Detained former DR Congo health minister Oly Ilunga has been accused of embezzling $4.3 million of public funds raised to tackle the Ebola epidemic, his defence counsel said Sunday while insisting on his innocence.

“Police accuse him of having siphoned off a total of $4.3 million made available by the treasury to fight Ebola,” lawyers Guy Kabeya and Willy Ngashi said in a statement.

Ilunga, who resigned as health minister in July after being removed as head of the country’s Ebola response team, was arrested Saturday in Kinshasa.

Police have alleged he was planning to flee the country and escape justice, something his lawyers denied.

Kabeya and Ngashi said that “more than $1.9 million of the sum was paid out in a month following Dr. Ilunga’s resignation — as such he can in no way be held accountable”.

“As for the remaining $2.4 million… the accounts show that this sum was disbursed exclusively for the purpose of fighting the Ebola virus,” they added in their statement.

Ilunga is due to be referred to a state prosecutor Monday, according to police.

Police spokesman Colonel Pierrot-Rombaut Mwanamputu told AFP on Saturday that he is accused of “misdemeanours of the mismanagement of funds allocated to the Ebola response.”
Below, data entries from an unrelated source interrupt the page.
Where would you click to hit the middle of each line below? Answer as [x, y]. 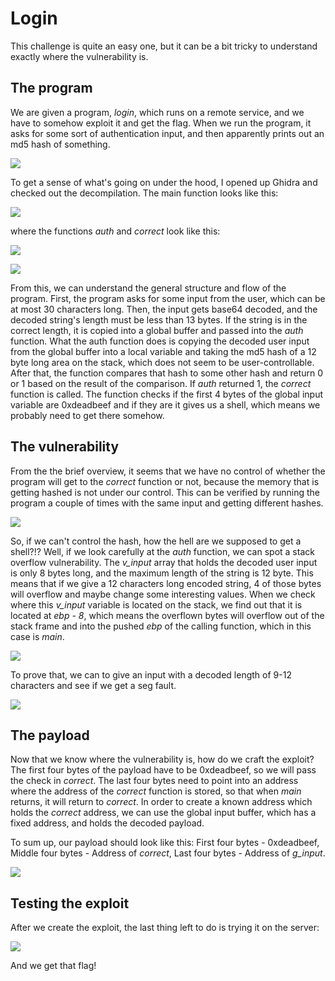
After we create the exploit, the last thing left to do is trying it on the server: [165, 928]
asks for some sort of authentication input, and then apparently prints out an [167, 133]
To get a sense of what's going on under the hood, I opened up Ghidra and [164, 182]
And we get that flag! [53, 966]
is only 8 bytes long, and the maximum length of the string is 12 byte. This [162, 573]
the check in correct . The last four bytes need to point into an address [154, 781]
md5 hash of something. [60, 144]
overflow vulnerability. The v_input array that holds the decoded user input [164, 562]
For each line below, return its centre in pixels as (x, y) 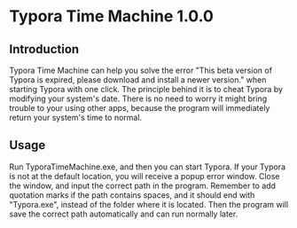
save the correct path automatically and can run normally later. (124, 214)
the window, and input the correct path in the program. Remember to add (143, 185)
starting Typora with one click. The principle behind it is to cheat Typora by (146, 89)
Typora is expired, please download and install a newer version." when (138, 80)
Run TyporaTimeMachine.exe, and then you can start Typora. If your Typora (148, 167)
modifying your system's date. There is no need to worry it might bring (138, 98)
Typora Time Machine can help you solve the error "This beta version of (141, 70)
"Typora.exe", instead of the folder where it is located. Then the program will (149, 204)

He was questioned in August as part of an inquiry into the management of funds to fight the outbreak, which has claimed more than 2,000 lives since August 2018.

The 59-year-old, who had already been banned from leaving the country, stepped down from his role after criticising plans by the UN’s World Health Organization (WHO) to introduce a new, unlicensed vaccine to fight the epidemic.

President Felix Tshisekedi had also stripped him of overall responsibility for tackling the outbreak and handed control to Jean-Jacques Muyembe, director of the DRC’s National Institute for Biomedical Research.

The outbreak is the second-worst in history after more than 11,000 people were killed in Guinea, Sierra Leone and Liberia between 2014 and 2016.